§ REQUIREMENT
Transcribe the listing verbatim, please, with images dropped.

● ● ● ● ● ● ●

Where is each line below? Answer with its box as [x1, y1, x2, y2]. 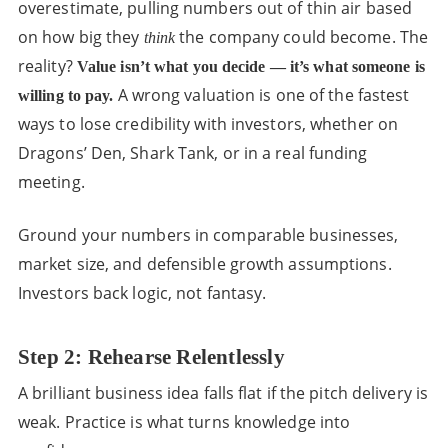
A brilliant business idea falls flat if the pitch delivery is [17, 382, 429, 404]
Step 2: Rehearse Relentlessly [17, 345, 285, 369]
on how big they [17, 26, 144, 48]
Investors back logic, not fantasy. [17, 282, 267, 304]
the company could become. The [175, 26, 429, 48]
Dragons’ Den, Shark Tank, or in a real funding [17, 142, 368, 164]
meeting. [17, 171, 85, 193]
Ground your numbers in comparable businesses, [17, 224, 399, 246]
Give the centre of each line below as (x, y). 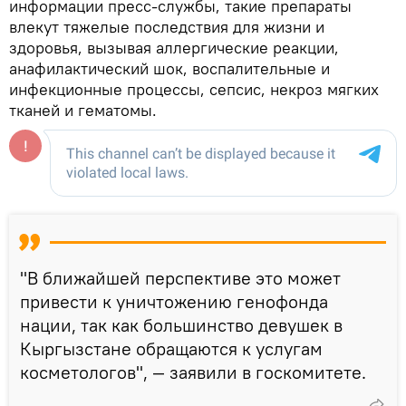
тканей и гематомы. (83, 111)
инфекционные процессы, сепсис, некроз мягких (194, 90)
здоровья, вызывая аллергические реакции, (174, 48)
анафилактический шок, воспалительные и (169, 69)
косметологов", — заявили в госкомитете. (193, 372)
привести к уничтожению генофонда (174, 302)
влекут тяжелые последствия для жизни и (167, 27)
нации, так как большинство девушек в (181, 325)
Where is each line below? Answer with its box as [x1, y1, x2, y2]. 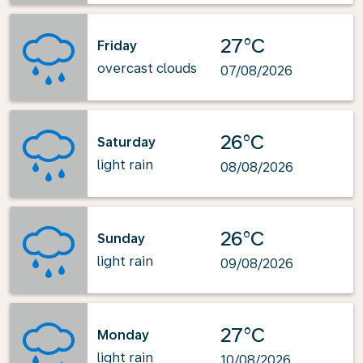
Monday [97, 327, 149, 343]
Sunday [97, 230, 145, 246]
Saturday [97, 134, 156, 150]
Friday [97, 37, 137, 53]
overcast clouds [97, 60, 197, 76]
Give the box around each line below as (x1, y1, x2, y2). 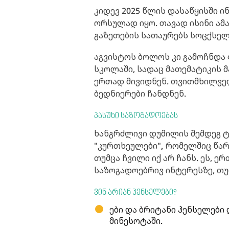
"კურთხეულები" (94, 140, 161, 151)
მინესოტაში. (109, 215, 163, 226)
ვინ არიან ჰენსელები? (94, 188, 176, 197)
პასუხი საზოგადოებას (94, 111, 178, 121)
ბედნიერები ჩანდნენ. (94, 87, 186, 99)
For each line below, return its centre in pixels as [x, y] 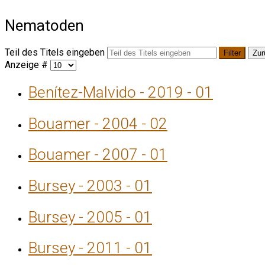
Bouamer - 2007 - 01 [98, 155]
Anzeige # [28, 65]
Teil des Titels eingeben [56, 53]
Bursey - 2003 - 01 [90, 186]
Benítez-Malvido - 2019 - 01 [121, 92]
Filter [232, 53]
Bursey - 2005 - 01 [90, 217]
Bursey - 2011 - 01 [90, 248]
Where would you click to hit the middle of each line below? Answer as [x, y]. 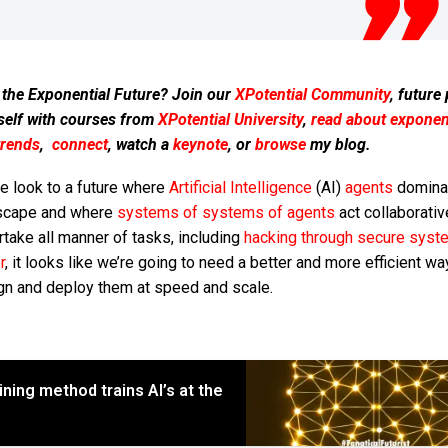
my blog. [338, 145]
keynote [200, 145]
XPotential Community [312, 95]
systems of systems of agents [225, 212]
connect [79, 145]
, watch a [140, 145]
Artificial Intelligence [240, 187]
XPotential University [230, 120]
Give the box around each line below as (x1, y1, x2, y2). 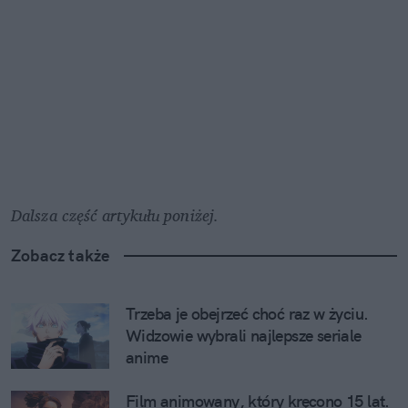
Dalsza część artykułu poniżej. (11, 200, 219, 229)
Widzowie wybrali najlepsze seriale (126, 324, 362, 346)
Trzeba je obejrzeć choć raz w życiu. (126, 302, 369, 324)
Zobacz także (11, 244, 110, 266)
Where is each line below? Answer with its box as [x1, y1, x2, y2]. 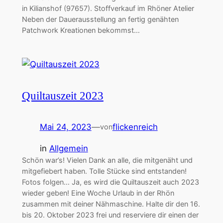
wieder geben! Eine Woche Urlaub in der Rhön [21, 188, 174, 197]
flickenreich [112, 122, 158, 132]
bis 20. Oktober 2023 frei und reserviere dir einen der [21, 210, 199, 219]
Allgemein [49, 143, 88, 153]
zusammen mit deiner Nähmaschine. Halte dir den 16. [21, 199, 200, 208]
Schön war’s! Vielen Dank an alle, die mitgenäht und [21, 155, 193, 164]
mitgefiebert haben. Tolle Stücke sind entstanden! [21, 166, 187, 175]
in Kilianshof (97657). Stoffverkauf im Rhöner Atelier [21, 4, 194, 13]
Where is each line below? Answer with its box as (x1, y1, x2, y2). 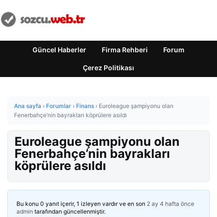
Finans (76, 102, 94, 109)
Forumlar (46, 102, 71, 109)
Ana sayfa (14, 102, 41, 109)
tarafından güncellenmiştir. (33, 208, 106, 215)
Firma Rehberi (102, 46, 148, 54)
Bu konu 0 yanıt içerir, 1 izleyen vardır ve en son (16, 200, 147, 207)
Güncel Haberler (32, 46, 86, 54)
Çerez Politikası (83, 63, 134, 72)
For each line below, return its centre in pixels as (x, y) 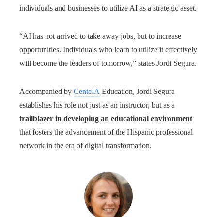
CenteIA (87, 91)
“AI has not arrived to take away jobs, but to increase (100, 36)
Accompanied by (46, 91)
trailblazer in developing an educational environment (106, 118)
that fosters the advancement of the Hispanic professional (106, 132)
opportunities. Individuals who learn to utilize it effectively (108, 50)
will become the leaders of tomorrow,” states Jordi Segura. (108, 63)
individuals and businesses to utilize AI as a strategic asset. (108, 8)
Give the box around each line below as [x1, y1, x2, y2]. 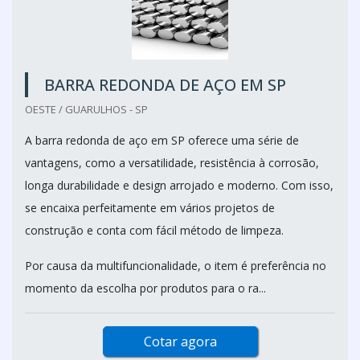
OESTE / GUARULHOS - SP [25, 102, 148, 117]
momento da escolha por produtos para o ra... [25, 280, 266, 296]
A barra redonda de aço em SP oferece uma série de [25, 133, 299, 148]
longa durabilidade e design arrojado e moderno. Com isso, [25, 178, 333, 193]
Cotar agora [143, 333, 217, 350]
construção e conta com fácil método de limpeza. [25, 223, 284, 238]
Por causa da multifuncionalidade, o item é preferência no [25, 258, 326, 273]
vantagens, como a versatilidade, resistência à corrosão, [25, 155, 319, 170]
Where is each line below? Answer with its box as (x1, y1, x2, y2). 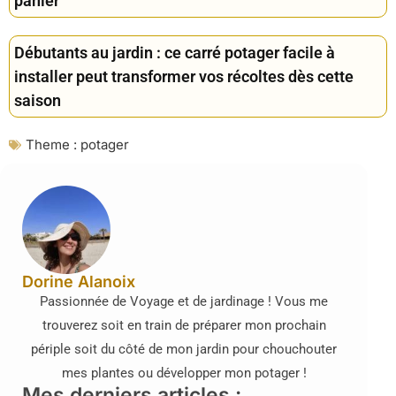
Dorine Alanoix (22, 272, 135, 292)
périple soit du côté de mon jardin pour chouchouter (31, 341, 337, 358)
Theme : (26, 136, 77, 154)
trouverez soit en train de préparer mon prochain (42, 317, 326, 334)
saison (14, 91, 61, 110)
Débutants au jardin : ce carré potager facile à (14, 43, 335, 63)
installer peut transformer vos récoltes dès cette (14, 67, 354, 87)
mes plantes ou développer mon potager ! (61, 365, 307, 382)
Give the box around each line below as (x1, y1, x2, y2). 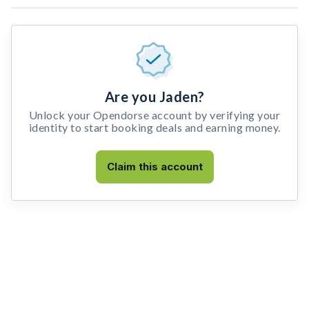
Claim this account (106, 160, 203, 173)
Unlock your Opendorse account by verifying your (28, 108, 281, 121)
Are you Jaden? (104, 88, 205, 105)
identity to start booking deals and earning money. (28, 121, 281, 134)
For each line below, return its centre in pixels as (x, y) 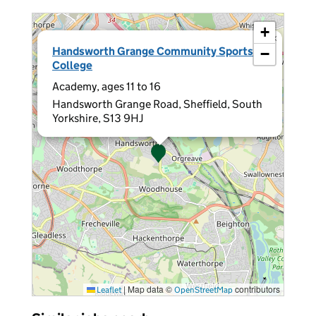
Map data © (150, 289)
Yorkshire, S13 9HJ (98, 118)
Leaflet (108, 290)
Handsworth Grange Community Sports (153, 51)
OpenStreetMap (203, 290)
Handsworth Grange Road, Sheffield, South (157, 104)
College (72, 65)
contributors (256, 289)
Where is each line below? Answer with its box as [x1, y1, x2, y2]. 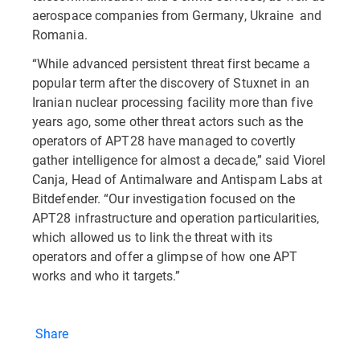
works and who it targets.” [32, 267, 181, 284]
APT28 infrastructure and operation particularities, [32, 209, 319, 226]
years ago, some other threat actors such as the [32, 112, 304, 129]
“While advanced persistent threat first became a [32, 55, 310, 72]
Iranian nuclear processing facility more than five [32, 93, 313, 110]
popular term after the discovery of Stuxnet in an [32, 74, 309, 91]
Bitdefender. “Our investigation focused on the [32, 190, 296, 207]
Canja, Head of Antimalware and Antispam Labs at [32, 170, 323, 187]

● ● ● ● ● ● ●

§ TASK OUTPUT
Where is each line below? Answer with its box as [x1, y1, x2, y2]. 
A brilliant business idea falls flat if the pitch delivery is [17, 382, 429, 404]
Step 2: Rehearse Relentlessly [17, 345, 285, 369]
on how big they [17, 26, 144, 48]
Investors back logic, not fantasy. [17, 282, 267, 304]
the company could become. The [175, 26, 429, 48]
Dragons’ Den, Shark Tank, or in a real funding [17, 142, 368, 164]
meeting. [17, 171, 85, 193]
Ground your numbers in comparable businesses, [17, 224, 399, 246]
Give the centre of each line below as (x, y). 
тканей и гематомы. (83, 111)
инфекционные процессы, сепсис, некроз мягких (194, 90)
здоровья, вызывая аллергические реакции, (174, 48)
анафилактический шок, воспалительные и (169, 69)
косметологов", — заявили в госкомитете. (193, 372)
привести к уничтожению генофонда (174, 302)
влекут тяжелые последствия для жизни и (167, 27)
нации, так как большинство девушек в (181, 325)
Where is each line below? Answer with its box as [x1, y1, x2, y2]. 
Monday [97, 327, 149, 343]
Sunday [97, 230, 145, 246]
Saturday [97, 134, 156, 150]
Friday [97, 37, 137, 53]
overcast clouds [97, 60, 197, 76]
Give the box around each line below as (x1, y1, x2, y2). 
"კურთხეულები" (94, 140, 161, 151)
მინესოტაში. (109, 215, 163, 226)
ვინ არიან ჰენსელები? (94, 188, 176, 197)
პასუხი საზოგადოებას (94, 111, 178, 121)
ბედნიერები ჩანდნენ. (94, 87, 186, 99)
For each line below, return its centre in pixels as [x, y] 
Bouamer - 2007 - 01 [98, 155]
Anzeige # [28, 65]
Teil des Titels eingeben [56, 53]
Bursey - 2003 - 01 [90, 186]
Benítez-Malvido - 2019 - 01 [121, 92]
Filter [232, 53]
Bursey - 2005 - 01 [90, 217]
Bursey - 2011 - 01 [90, 248]
Where would you click to hit the middle of each line below? Answer as [x, y]. 
my blog. [338, 145]
keynote [200, 145]
XPotential Community [312, 95]
systems of systems of agents [225, 212]
connect [79, 145]
, watch a [140, 145]
Artificial Intelligence [240, 187]
XPotential University [230, 120]
Give the box around each line below as (x1, y1, x2, y2). 
Dalsza część artykułu poniżej. (11, 200, 219, 229)
Widzowie wybrali najlepsze seriale (126, 324, 362, 346)
Trzeba je obejrzeć choć raz w życiu. (126, 302, 369, 324)
Zobacz także (11, 244, 110, 266)
Where is each line below? Answer with its box as [x1, y1, x2, y2]. 
wieder geben! Eine Woche Urlaub in der Rhön [21, 188, 174, 197]
flickenreich [112, 122, 158, 132]
bis 20. Oktober 2023 frei und reserviere dir einen der [21, 210, 199, 219]
Allgemein [49, 143, 88, 153]
zusammen mit deiner Nähmaschine. Halte dir den 16. [21, 199, 200, 208]
Schön war’s! Vielen Dank an alle, die mitgenäht und [21, 155, 193, 164]
mitgefiebert haben. Tolle Stücke sind entstanden! [21, 166, 187, 175]
in Kilianshof (97657). Stoffverkauf im Rhöner Atelier [21, 4, 194, 13]
Where is each line below? Answer with its box as (x1, y1, x2, y2). 
Finans (76, 102, 94, 109)
Forumlar (46, 102, 71, 109)
Ana sayfa (14, 102, 41, 109)
tarafından güncellenmiştir. (33, 208, 106, 215)
Firma Rehberi (102, 46, 148, 54)
Bu konu 0 yanıt içerir, 1 izleyen vardır ve en son (16, 200, 147, 207)
Güncel Haberler (32, 46, 86, 54)
Çerez Politikası (83, 63, 134, 72)
For each line below, return its centre in pixels as (x, y) 
CenteIA (87, 91)
“AI has not arrived to take away jobs, but to increase (100, 36)
Accompanied by (46, 91)
trailblazer in developing an educational environment (106, 118)
that fosters the advancement of the Hispanic professional (106, 132)
opportunities. Individuals who learn to utilize it effectively (108, 50)
will become the leaders of tomorrow,” states Jordi Segura. (108, 63)
individuals and businesses to utilize AI as a strategic asset. (108, 8)
Give the box around each line below as [x1, y1, x2, y2]. 
OESTE / GUARULHOS - SP [25, 102, 148, 117]
momento da escolha por produtos para o ra... [25, 280, 266, 296]
A barra redonda de aço em SP oferece uma série de [25, 133, 299, 148]
longa durabilidade e design arrojado e moderno. Com isso, [25, 178, 333, 193]
Cotar agora [143, 333, 217, 350]
construção e conta com fácil método de limpeza. [25, 223, 284, 238]
Por causa da multifuncionalidade, o item é preferência no [25, 258, 326, 273]
vantagens, como a versatilidade, resistência à corrosão, [25, 155, 319, 170]
Where is each line below? Answer with its box as (x1, y1, x2, y2). 
Dorine Alanoix (22, 272, 135, 292)
périple soit du côté de mon jardin pour chouchouter (31, 341, 337, 358)
Theme : (26, 136, 77, 154)
trouverez soit en train de préparer mon prochain (42, 317, 326, 334)
saison (14, 91, 61, 110)
Débutants au jardin : ce carré potager facile à (14, 43, 335, 63)
installer peut transformer vos récoltes dès cette (14, 67, 354, 87)
mes plantes ou développer mon potager ! (61, 365, 307, 382)
Give the box around each line below as (x1, y1, x2, y2). 
Claim this account (106, 160, 203, 173)
Unlock your Opendorse account by verifying your (28, 108, 281, 121)
Are you Jaden? (104, 88, 205, 105)
identity to start booking deals and earning money. (28, 121, 281, 134)
For each line below, return its centre in pixels as (x, y) 
Map data © (150, 289)
Yorkshire, S13 9HJ (98, 118)
Leaflet (108, 290)
Handsworth Grange Community Sports (153, 51)
OpenStreetMap (203, 290)
Handsworth Grange Road, Sheffield, South (157, 104)
College (72, 65)
contributors (256, 289)
Where is each line below? Answer with its box as [x1, y1, x2, y2]. 
works and who it targets.” [32, 267, 181, 284]
APT28 infrastructure and operation particularities, [32, 209, 319, 226]
years ago, some other threat actors such as the [32, 112, 304, 129]
“While advanced persistent threat first became a [32, 55, 310, 72]
Iranian nuclear processing facility more than five [32, 93, 313, 110]
popular term after the discovery of Stuxnet in an [32, 74, 309, 91]
Bitdefender. “Our investigation focused on the [32, 190, 296, 207]
Canja, Head of Antimalware and Antispam Labs at [32, 170, 323, 187]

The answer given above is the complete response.